■ WHAT THE EXERCISE ASKS
Print the lines below from the line with "wariant _grupy_dzialek_przydatne_powyzej_ prog_przydatnosci" to the line with "input: 'Front-line leading" exactly, keeping both ends, and print no pictures.

■ RECORDS FOR THIS EXERCISE
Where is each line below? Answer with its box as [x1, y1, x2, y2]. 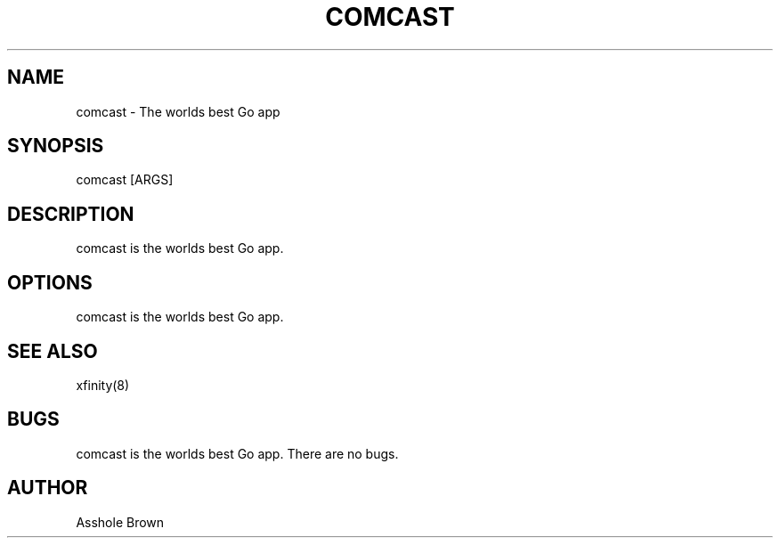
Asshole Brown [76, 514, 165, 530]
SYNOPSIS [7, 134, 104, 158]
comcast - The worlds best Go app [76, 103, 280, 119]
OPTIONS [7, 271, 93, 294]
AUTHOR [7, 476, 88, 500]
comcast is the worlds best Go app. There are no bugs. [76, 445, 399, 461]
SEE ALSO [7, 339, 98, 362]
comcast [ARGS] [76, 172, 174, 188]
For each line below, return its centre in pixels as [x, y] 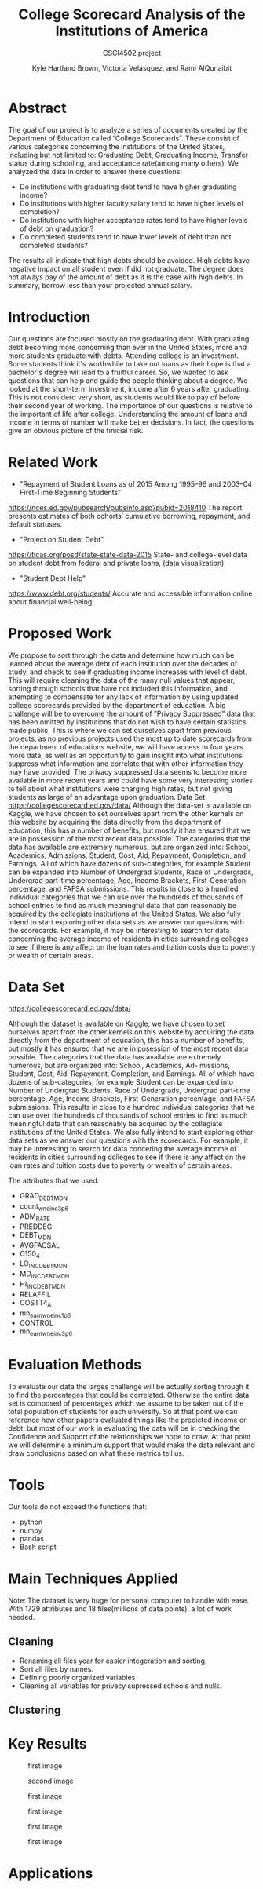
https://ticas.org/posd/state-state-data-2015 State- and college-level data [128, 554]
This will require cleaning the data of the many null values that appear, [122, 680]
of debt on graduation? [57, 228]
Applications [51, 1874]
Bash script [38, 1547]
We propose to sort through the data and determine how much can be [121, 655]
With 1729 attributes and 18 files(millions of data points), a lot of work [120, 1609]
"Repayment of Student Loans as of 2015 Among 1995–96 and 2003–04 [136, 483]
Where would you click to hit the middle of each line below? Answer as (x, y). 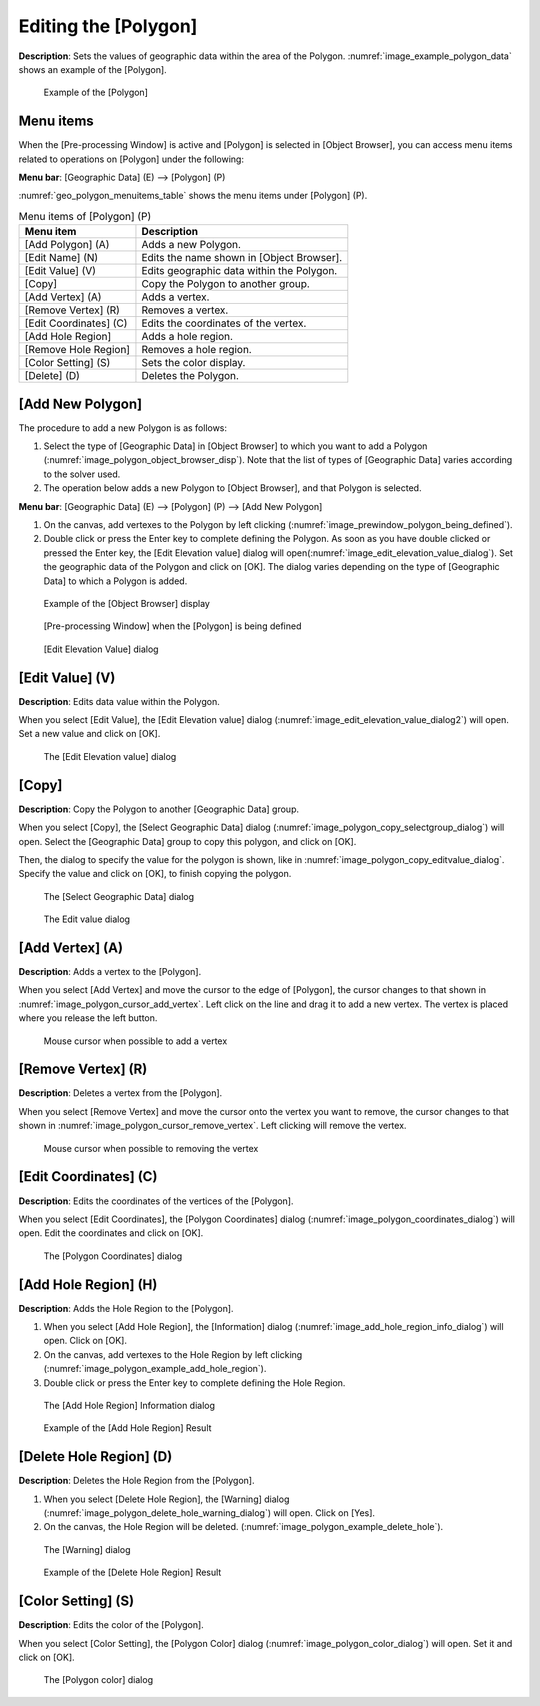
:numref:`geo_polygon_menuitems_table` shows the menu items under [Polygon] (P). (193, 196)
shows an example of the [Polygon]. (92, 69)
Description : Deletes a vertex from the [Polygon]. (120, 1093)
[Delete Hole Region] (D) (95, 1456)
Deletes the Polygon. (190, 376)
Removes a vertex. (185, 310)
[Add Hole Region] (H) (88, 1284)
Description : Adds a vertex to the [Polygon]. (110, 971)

---

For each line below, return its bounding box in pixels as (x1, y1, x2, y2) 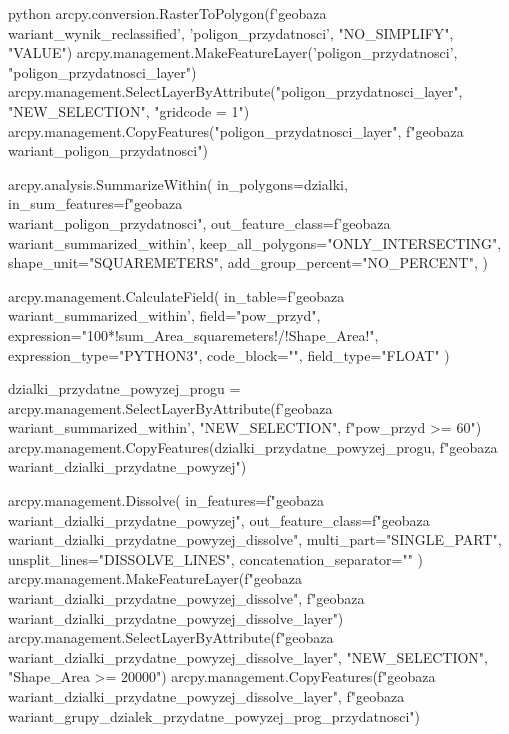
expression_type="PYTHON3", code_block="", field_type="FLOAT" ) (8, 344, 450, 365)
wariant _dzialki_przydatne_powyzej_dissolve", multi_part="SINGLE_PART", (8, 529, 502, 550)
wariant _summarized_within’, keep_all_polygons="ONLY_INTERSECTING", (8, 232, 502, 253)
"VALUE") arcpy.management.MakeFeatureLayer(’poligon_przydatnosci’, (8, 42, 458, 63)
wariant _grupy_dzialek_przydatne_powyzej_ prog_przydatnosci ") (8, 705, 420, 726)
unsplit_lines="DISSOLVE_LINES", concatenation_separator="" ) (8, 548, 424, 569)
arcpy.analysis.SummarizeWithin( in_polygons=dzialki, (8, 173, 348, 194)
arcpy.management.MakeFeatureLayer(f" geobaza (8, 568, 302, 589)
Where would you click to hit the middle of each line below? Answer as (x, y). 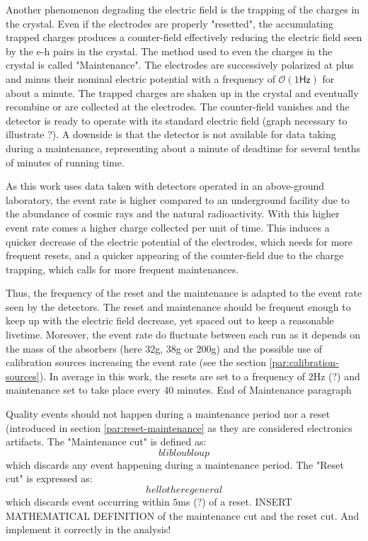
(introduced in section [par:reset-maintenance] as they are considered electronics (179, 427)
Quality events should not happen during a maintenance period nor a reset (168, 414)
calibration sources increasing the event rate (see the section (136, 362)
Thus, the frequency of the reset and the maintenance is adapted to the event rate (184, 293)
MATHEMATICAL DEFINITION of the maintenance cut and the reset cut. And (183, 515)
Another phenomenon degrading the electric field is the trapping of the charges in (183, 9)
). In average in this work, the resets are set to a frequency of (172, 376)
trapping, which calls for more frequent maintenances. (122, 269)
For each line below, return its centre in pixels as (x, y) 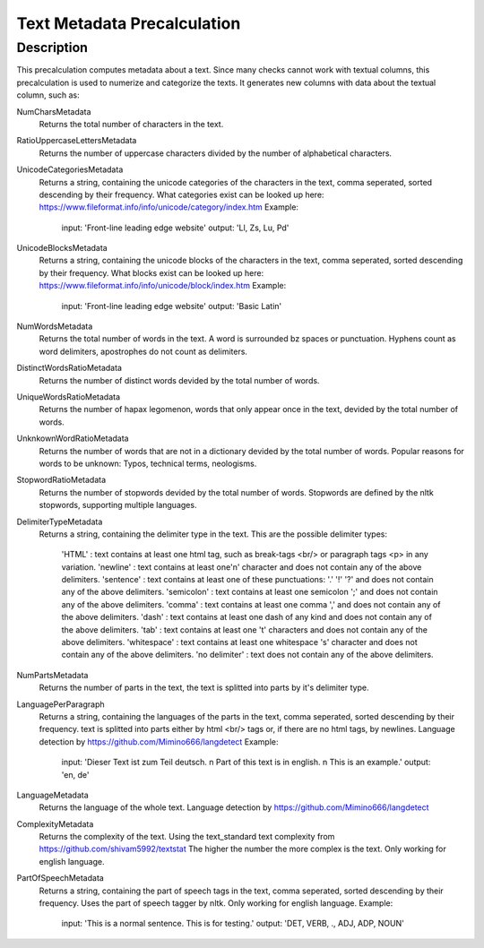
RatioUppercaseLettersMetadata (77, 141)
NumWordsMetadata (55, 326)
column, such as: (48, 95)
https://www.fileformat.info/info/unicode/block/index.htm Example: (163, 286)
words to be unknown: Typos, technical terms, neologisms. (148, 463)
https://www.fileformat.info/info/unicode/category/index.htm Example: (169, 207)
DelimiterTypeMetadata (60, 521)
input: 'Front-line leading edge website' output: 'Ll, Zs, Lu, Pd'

■ EXERCISE RESULT
wariant _grupy_dzialek_przydatne_powyzej_ prog_przydatnosci ") (8, 705, 420, 726)
unsplit_lines="DISSOLVE_LINES", concatenation_separator="" ) (8, 548, 424, 569)
arcpy.analysis.SummarizeWithin( in_polygons=dzialki, (8, 173, 348, 194)
arcpy.management.MakeFeatureLayer(f" geobaza (8, 568, 302, 589)
Where would you click to hit the middle of each line below? Answer as (x, y). 
(introduced in section [par:reset-maintenance] as they are considered electronics (179, 427)
Quality events should not happen during a maintenance period nor a reset (168, 414)
calibration sources increasing the event rate (see the section (136, 362)
Thus, the frequency of the reset and the maintenance is adapted to the event rate (184, 293)
MATHEMATICAL DEFINITION of the maintenance cut and the reset cut. And (183, 515)
Another phenomenon degrading the electric field is the trapping of the charges in (183, 9)
). In average in this work, the resets are set to a frequency of (172, 376)
trapping, which calls for more frequent maintenances. (122, 269)
For each line below, return its centre in pixels as (x, y) 
RatioUppercaseLettersMetadata (77, 141)
NumWordsMetadata (55, 326)
column, such as: (48, 95)
https://www.fileformat.info/info/unicode/block/index.htm Example: (163, 286)
words to be unknown: Typos, technical terms, neologisms. (148, 463)
https://www.fileformat.info/info/unicode/category/index.htm Example: (169, 207)
DelimiterTypeMetadata (60, 521)
input: 'Front-line leading edge website' output: 'Ll, Zs, Lu, Pd'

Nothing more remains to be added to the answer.